Daniele Silvestri
Lo spettacolo che non ti aspetti
È probabilmente una delle cose più divertenti e interessanti, di solito riservata ad addetti ai lavori, giornalisti e altri pochi eletti, quella di essere ammessi a curiosare in ciò che succede nel backstage di un concerto. Stavolta invece è tutto sul palco: computer, bicchieri, segreteria telefonica, scaletta dei pezzi, lavagna e anche un bagno (all’occorrenza). E gli strumenti. E poi Daniele Silvestri, l’amico cantautore Pino Marino e come sempre la band de “I Soliti Noti”, a preparare i pezzi per il concerto al S. Chiara. Così le prove si fanno spettacolo: i brani di Silvestri, tanti dall’ultimo album e qualcuno dei vecchi successi (dalla “Paranza” a “Salirò”), qualche brano di Pino Marino dalla vena poetica surreale e ironica, i messaggi in segreteria del manager che sbaglia continuamente strada. C’è spazio per l’improvvisazione, tutto è spontaneo e vien da pensare che non sia una messa in scena, che davvero le prove di Silvestri e dei musicisti che lo accompagnano siano sempre così, scanzonate e allegre, con qualche imprevisto e molta ironia. Qualche battuta sulla neve di Roma e su Alemanno, su quella che non c’è in Trentino, sul pienone che ci sarà all’imminente concerto (vista la sala con parecchi posti vuoti qualcuno ha anche battuto le mani) e poi le ultime canzoni messe in scaletta, che sono l’occasione per una riflessione sulla situazione dell’Italia (“Io non mi sento italiano”, omaggio a Giorgio Gaber, “Precario è il mondo”, “Questo paese”) e per ricordare le stragi di mafia (“L’appello”, dedicato a Paolo Borsellino e a suo fratello). Silvestri non delude mai, anche perché lavora con professionisti di alto livello: i suoi musicisti in primis, oltre che lui stesso, ma anche tutti i tecnici (e merito soprattutto a Camilla Ferrari, che ha curato le luci in maniera impeccabile e originale). Pino Marino, onnipresente in scena a dispetto del suo ruolo un po’ accessorio, più che altro utile a Silvestri per condividere il filo dello spettacolo, si è rivelato una piacevole scoperta musicale. Chi invece si aspettava l’energia che solitamente caratterizza i concerti di Silvestri è forse rimasto un po’ deluso, a saltellare impacciato sulla sedia, ma l’intenzione dello spettacolo evidentemente non era questa.

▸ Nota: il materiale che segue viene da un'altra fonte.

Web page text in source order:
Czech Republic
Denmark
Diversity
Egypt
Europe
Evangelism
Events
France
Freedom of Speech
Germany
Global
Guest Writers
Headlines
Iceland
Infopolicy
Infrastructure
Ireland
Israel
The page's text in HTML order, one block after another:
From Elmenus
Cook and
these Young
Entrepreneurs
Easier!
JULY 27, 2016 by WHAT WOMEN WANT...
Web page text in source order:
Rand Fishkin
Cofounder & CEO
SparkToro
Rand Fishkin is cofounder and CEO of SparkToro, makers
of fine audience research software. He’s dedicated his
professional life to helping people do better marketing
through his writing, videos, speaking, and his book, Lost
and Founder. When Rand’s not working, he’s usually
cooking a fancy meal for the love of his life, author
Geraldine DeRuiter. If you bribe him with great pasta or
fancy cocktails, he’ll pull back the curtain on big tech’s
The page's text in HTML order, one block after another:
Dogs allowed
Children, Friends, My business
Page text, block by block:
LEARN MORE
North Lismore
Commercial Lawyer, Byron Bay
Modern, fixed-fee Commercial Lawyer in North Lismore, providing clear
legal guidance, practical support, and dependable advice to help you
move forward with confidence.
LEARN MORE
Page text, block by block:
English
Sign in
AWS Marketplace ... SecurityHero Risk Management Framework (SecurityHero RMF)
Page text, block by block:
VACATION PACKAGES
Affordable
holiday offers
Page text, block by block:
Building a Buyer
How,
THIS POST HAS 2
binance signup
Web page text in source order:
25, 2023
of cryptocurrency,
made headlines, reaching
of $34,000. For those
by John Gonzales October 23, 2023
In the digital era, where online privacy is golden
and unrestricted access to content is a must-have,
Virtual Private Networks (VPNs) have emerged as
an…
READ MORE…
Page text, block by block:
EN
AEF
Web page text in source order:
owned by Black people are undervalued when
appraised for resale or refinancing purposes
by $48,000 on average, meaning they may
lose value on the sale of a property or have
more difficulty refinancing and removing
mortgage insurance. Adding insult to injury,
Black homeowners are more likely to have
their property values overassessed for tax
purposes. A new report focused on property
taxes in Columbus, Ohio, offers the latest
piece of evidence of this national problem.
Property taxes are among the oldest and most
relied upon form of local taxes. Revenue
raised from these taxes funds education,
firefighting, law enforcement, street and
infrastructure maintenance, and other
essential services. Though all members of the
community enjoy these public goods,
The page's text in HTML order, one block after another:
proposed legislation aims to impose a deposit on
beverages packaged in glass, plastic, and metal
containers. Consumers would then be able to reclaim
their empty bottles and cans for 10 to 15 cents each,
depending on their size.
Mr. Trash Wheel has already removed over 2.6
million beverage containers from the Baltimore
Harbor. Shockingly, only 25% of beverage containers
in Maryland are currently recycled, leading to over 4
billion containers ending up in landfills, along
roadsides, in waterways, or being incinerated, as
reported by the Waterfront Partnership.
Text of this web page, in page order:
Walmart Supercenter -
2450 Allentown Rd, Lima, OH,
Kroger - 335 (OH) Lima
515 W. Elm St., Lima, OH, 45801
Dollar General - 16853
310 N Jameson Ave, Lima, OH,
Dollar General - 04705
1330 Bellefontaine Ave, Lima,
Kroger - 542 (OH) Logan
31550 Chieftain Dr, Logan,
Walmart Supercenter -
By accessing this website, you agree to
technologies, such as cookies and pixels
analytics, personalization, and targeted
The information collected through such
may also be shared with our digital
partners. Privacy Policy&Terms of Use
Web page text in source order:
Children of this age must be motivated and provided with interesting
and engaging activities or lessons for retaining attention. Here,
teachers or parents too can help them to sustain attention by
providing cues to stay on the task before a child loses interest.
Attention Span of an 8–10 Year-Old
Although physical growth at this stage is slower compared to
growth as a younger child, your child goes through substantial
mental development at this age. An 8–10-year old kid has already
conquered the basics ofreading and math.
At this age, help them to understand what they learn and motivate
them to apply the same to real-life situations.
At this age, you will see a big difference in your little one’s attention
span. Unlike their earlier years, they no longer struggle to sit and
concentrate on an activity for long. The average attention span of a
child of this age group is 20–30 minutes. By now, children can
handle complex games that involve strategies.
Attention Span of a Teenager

Alla fine le prove terminano, sul palco si fa buio per qualche minuto, i musicisti si cambiano e alle 23, finalmente, inizia il concerto nella messa in scena, che nella realtà è la fine dello spettacolo (“E l’inizio arrivò in coda”, spiega il titolo) e Silvestri regala ancora tre pezzi, ma per i trentini è davvero troppo tardi e prima ancora che inizi il bis in romanesco, “Testardo”, c’è la corsa al guardaroba.
A differenza di quel che succede sempre ai concerti di Silvestri, nessuno ha chiesto a gran voce il suo classico finale, “Cohiba”. Forse il pubblico ha pensato che sarebbe stato inopportuno, visto che quello cui ha assistito non è stato un vero e proprio concerto di Silvestri. E poi, in fondo, l’importante è arrivare al cappotto il prima possibile.